The Way Out: Use Leverage Directly

The formula $\sigma^2(1 + h(x))$ describes the prediction variance without any reference to training residuals. It depends only on:

The noise variance $\sigma^2$ (a single scalar, estimated from the training MSE).
The leverage score $h(x)$ (computed from the design matrix via the SVD, no residuals needed).

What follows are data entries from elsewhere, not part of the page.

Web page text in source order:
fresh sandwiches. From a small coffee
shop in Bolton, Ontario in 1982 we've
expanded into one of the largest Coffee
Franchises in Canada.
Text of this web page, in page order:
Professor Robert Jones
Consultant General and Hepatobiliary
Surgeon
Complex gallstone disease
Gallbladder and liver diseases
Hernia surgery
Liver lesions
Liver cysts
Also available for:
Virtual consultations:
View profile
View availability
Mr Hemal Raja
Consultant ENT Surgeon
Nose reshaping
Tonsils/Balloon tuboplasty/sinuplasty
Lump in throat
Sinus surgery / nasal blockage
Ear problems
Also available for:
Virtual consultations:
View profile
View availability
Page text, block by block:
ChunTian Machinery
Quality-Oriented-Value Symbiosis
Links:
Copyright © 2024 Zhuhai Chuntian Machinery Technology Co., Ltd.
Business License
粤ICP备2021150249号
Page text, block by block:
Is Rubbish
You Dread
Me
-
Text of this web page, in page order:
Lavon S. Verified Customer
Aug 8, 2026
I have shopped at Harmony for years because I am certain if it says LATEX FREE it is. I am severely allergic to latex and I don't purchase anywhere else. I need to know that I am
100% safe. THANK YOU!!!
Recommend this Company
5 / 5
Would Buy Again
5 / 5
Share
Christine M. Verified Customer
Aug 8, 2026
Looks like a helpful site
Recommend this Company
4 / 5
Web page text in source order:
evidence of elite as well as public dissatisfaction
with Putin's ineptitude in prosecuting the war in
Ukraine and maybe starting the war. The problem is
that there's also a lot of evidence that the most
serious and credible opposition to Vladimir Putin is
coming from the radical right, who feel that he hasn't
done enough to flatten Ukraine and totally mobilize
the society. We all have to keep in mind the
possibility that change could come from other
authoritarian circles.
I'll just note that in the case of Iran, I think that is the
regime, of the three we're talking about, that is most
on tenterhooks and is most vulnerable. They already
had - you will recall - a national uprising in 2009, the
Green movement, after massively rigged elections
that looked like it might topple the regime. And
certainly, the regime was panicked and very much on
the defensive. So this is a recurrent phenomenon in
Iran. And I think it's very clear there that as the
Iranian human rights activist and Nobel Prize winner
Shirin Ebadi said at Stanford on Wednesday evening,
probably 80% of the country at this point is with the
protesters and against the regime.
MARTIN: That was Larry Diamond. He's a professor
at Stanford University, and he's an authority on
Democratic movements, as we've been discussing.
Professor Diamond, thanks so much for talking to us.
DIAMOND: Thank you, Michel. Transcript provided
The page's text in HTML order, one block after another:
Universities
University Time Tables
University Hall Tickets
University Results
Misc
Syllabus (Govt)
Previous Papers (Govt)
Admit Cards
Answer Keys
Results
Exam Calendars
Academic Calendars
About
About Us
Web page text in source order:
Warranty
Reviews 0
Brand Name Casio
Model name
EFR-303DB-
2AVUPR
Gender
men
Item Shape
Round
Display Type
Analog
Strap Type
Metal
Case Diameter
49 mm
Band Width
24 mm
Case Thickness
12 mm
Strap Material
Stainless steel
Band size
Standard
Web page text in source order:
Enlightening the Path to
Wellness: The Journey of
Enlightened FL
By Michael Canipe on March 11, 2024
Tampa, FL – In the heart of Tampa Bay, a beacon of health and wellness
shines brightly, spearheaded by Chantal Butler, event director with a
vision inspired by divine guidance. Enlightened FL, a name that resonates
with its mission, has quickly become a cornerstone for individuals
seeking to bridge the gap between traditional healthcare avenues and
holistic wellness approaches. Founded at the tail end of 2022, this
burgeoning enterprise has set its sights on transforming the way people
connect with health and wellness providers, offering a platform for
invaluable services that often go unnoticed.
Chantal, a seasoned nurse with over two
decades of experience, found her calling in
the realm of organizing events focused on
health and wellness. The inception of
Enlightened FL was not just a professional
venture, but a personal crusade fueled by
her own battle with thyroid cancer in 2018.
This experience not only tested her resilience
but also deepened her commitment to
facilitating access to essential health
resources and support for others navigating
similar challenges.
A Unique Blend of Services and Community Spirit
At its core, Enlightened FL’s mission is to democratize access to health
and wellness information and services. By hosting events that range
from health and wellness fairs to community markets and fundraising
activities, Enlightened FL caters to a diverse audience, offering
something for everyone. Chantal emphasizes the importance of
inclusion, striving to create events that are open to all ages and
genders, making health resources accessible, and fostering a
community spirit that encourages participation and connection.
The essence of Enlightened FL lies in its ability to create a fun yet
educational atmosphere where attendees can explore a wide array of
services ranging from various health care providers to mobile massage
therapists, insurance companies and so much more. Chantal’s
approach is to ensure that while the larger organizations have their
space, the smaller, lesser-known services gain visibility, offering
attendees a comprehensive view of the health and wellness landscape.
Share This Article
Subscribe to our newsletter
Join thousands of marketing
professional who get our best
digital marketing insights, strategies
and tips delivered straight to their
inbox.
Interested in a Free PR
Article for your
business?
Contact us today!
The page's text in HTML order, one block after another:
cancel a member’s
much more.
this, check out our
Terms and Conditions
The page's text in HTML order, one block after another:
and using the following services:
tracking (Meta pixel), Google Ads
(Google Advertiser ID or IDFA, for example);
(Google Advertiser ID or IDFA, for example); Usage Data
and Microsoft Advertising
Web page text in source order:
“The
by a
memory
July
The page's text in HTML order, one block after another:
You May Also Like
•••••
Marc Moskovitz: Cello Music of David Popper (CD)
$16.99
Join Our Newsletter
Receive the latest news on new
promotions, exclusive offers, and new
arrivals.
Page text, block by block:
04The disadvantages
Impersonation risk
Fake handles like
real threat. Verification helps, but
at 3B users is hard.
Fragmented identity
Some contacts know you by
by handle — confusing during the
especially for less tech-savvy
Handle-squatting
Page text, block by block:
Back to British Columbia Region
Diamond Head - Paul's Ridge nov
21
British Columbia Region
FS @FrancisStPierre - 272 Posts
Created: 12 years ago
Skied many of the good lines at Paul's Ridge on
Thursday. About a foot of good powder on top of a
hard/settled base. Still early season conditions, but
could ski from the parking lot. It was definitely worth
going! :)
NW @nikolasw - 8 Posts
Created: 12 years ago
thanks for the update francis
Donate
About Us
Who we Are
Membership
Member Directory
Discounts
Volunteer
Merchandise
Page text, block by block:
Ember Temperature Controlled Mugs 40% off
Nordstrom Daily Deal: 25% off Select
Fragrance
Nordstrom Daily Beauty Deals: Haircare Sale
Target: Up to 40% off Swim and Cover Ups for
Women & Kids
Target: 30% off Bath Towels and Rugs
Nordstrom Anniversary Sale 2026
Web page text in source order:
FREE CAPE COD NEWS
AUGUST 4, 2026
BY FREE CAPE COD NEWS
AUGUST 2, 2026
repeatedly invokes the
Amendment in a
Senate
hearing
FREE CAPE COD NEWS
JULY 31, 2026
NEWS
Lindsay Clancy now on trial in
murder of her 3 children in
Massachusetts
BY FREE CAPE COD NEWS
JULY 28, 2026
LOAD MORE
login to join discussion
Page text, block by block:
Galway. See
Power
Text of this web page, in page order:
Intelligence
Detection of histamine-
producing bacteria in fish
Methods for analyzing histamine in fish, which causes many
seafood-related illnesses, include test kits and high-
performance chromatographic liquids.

Because leverage is computed directly from the design matrix geometry—not from training residuals—it is immune to the sign flip. Any method that uses leverage to quantify prediction difficulty avoids the systematic bias described above. This is a fundamental advantage: leverage tells you how hard a prediction will be before you see the outcome, and it gets the sign right.

The Boxed Result

The sign flip in one line:

$$\text{Training: } \text{Var}(e_i) = \sigma^2(1 - h_i) \qquad \longleftrightarrow \qquad \text{Prediction: } \text{Var}(Y_{\text{new}} - \hat{Y}) = \sigma^2(1 + h)$$

The $+h$ and $-h$ are not negotiable. They come from the algebra of orthogonal projections: the hat matrix $\mathbf{H}$ projects onto the column space of $\mathbf{X}$, and $\mathbf{I} - \mathbf{H}$ projects onto its orthogonal complement. Training residuals live in the complement (the $1-h$ world). Prediction errors incorporate both the complement and the column space (the $1+h$ world).